• _Stored items_
#####

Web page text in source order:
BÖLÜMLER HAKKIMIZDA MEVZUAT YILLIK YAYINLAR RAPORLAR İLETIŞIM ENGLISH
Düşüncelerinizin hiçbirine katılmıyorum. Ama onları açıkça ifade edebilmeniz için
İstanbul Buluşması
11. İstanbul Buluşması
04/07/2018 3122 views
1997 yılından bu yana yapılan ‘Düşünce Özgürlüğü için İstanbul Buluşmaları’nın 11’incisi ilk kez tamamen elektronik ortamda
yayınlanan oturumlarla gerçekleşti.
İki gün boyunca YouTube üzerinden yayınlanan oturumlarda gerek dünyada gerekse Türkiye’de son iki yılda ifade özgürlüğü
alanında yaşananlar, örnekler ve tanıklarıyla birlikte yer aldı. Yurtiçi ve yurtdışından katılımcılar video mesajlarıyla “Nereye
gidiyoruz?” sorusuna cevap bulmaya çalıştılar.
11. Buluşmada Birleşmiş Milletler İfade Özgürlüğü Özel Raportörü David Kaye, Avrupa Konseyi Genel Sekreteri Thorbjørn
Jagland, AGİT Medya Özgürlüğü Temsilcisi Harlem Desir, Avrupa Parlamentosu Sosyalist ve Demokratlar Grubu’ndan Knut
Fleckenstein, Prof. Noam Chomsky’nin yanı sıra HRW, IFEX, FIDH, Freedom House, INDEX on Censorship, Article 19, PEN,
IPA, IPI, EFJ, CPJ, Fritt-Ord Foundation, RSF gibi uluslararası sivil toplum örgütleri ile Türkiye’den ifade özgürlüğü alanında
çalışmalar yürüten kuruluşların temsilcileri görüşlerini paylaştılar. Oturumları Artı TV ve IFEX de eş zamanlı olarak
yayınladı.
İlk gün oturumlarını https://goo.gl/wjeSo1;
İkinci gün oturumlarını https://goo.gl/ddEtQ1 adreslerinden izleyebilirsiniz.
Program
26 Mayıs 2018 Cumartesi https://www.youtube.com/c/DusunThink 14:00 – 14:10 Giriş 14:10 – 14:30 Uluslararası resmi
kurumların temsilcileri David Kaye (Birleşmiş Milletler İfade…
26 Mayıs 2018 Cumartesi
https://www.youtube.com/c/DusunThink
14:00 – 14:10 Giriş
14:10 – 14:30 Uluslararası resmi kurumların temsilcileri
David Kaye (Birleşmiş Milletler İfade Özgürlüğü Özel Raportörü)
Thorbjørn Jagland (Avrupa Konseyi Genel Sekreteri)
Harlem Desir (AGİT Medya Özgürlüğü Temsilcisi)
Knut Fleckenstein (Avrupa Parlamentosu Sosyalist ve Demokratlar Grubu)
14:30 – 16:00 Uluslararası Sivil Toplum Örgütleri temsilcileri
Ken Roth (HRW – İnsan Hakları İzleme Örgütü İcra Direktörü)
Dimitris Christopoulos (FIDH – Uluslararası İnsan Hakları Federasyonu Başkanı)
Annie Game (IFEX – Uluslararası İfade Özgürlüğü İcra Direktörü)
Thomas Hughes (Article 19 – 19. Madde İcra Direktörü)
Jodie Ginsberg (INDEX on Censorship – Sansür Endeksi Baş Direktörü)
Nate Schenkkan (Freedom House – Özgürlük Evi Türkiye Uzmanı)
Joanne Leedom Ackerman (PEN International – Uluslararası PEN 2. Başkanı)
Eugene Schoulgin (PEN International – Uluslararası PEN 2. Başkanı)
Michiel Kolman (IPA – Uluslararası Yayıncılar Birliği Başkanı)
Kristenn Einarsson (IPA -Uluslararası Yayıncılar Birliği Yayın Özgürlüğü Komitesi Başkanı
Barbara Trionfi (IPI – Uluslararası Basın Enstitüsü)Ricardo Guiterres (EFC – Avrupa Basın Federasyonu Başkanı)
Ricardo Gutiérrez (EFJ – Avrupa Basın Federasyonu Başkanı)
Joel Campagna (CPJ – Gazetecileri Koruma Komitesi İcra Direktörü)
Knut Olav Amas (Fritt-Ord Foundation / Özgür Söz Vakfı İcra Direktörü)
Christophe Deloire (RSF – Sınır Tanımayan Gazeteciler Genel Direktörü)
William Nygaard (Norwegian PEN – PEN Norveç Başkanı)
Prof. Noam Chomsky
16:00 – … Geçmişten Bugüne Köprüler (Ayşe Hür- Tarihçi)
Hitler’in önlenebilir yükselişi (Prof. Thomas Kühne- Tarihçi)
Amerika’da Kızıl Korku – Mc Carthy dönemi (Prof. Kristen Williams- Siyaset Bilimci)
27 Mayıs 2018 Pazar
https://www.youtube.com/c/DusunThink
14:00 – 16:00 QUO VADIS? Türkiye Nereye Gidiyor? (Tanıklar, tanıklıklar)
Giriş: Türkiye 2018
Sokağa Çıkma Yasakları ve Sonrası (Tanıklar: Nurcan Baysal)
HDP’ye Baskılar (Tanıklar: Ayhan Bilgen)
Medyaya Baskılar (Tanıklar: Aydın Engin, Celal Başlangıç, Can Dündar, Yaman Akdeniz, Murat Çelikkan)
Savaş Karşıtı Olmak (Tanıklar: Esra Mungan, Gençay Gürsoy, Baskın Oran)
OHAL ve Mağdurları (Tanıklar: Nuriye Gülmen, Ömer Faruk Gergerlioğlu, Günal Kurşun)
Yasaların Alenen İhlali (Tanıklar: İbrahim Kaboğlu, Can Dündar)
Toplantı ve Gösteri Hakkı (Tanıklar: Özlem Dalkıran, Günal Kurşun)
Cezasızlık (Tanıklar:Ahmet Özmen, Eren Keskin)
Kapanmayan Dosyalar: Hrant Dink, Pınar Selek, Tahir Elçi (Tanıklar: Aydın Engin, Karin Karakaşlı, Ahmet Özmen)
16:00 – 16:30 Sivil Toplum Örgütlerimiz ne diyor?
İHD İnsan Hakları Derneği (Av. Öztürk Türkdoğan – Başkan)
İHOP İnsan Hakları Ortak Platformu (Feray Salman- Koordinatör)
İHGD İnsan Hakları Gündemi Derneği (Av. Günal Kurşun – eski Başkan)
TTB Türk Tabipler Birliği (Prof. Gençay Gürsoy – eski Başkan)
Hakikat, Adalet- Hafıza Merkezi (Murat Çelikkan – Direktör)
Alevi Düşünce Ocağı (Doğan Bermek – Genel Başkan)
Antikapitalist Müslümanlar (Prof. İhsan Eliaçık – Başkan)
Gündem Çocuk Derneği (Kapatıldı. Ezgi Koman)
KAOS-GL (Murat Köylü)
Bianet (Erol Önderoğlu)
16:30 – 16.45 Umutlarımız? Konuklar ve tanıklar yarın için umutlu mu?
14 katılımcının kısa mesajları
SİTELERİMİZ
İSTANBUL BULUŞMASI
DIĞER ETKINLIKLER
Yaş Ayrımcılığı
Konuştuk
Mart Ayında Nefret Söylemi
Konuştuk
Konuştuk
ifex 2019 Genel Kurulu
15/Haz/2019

#####

• _ABOUT THIS EXERCISE_
Whenever a line above includes "Gürsoy", copy it in full.

• _SOLVED PROBLEM_
Savaş Karşıtı Olmak (Tanıklar: Esra Mungan, Gençay Gürsoy, Baskın Oran)
TTB Türk Tabipler Birliği (Prof. Gençay Gürsoy – eski Başkan)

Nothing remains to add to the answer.